Universal Discourse
Project factsheet
English name: |
Universal Discourse: a multilingual model of discourse relations |
Polish name: |
Universal Discourse: wielojęzyczny model relacji dyskursywnych |
Funding: |
Polish National Science Centre |
Grant number: |
2023/50/A/HS2/00559 |
Duration: |
28 November 2024 – 27 November 2028 |
Project desrciption
The project intends to create a unified description of discourse relations (at the level of discourse markers, relation arguments and types) in the multilingual setting by harmonizing current corpus-based discourse representation models. In turn, the computational properties of the newly created description will be verified by creating prototypes of a multilingual discourse parser, fine-tuned on existing large language models with the harmonized dataset.
The first phase of the proposed research will be the development of a multilingual ontology of discourse relations modelled after ISO 24617-8 standard and containing usage examples excerpted from existing discourse corpora and literature. Speakers of at least 10 European languages with linguistic backgrounds will be consulted to maintain sufficient coverage of constructs.
The ontology will be used to create annotation instructions for human annotators to carry out the phase of corpus harmonization. In this step, a set of existing corpora following various discourse representation theories will be reannotated to provide a harmonized cross-lingual dataset for further analyses and computational work. The harmonization will be carried out manually by proficient users of corresponding languages with a strong linguistic foundation.
The data will be then used to create prototypes of multilingual discourse parsers focusing on two main sub-tasks: identification of discourse relation realization types and the sense classification of explicit and implicit relations. The prototypes will be implemented by fine-tuning existing large language models with newly produced data and will be evaluated quantitatively and qualitatively.

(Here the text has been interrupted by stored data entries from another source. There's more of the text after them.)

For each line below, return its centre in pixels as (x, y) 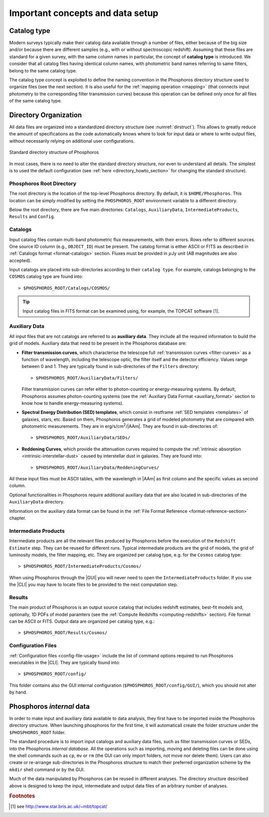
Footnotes (22, 796)
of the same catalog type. (36, 101)
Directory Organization (46, 115)
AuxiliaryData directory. (37, 502)
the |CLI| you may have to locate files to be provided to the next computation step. (94, 585)
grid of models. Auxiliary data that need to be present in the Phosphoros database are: (98, 343)
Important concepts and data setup (84, 13)
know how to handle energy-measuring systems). (73, 403)
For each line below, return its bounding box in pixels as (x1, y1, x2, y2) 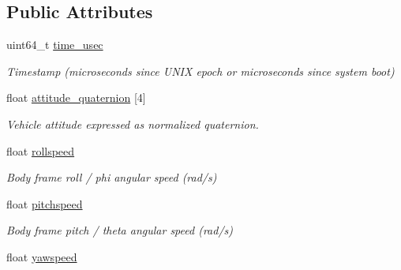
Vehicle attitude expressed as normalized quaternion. (6, 115, 259, 132)
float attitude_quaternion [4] (6, 89, 146, 106)
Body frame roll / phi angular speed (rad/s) (6, 169, 217, 186)
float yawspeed (6, 248, 77, 264)
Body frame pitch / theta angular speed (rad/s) (6, 222, 233, 238)
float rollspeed (6, 142, 75, 159)
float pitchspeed (6, 195, 83, 212)
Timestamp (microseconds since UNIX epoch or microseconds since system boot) (6, 62, 395, 79)
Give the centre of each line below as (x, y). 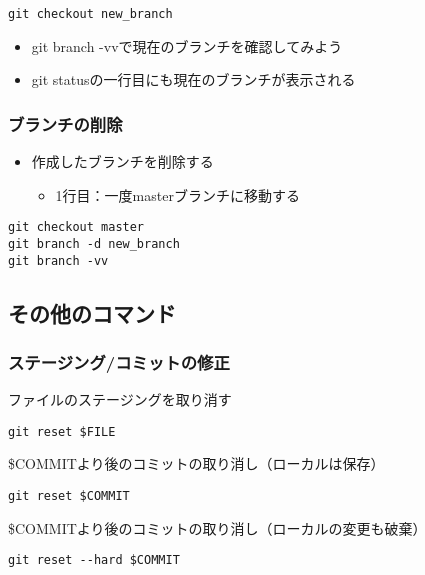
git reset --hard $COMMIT (94, 560)
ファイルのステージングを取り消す (120, 399)
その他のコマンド (92, 312)
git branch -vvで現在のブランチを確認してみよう (187, 45)
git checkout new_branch (90, 14)
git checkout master (76, 227)
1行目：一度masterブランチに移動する (177, 194)
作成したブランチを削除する (122, 161)
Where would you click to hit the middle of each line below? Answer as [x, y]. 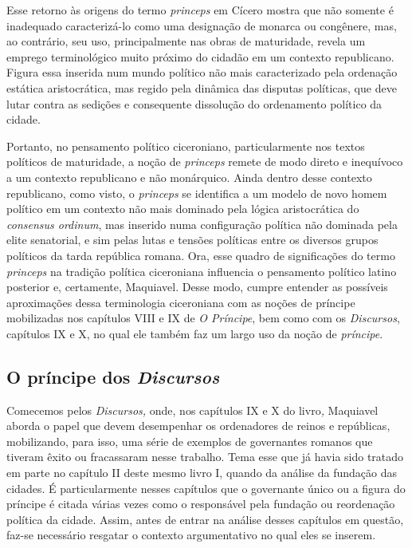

In the final step, the project results will be disseminated. The ontology of discourse relations will be integrated into one of the ontological repositories. The resulting datasets will be made available in a common search interface. The dataset and model will be used as input for a comparative study and as training data for the shared task on multilingual discourse parsing planned to be co-located with one of the major natural language processing conferences with the prototype of the discourse parser used as a baseline. The evaluation methodology of the shared task will use the methods proposed by the project.
Project findings will be published in the form of a monograph. All data, parser prototypes and publications will be open source and will be made available on a CC-BY (Creative Commons Attribution) license in publicly available code and data repositories.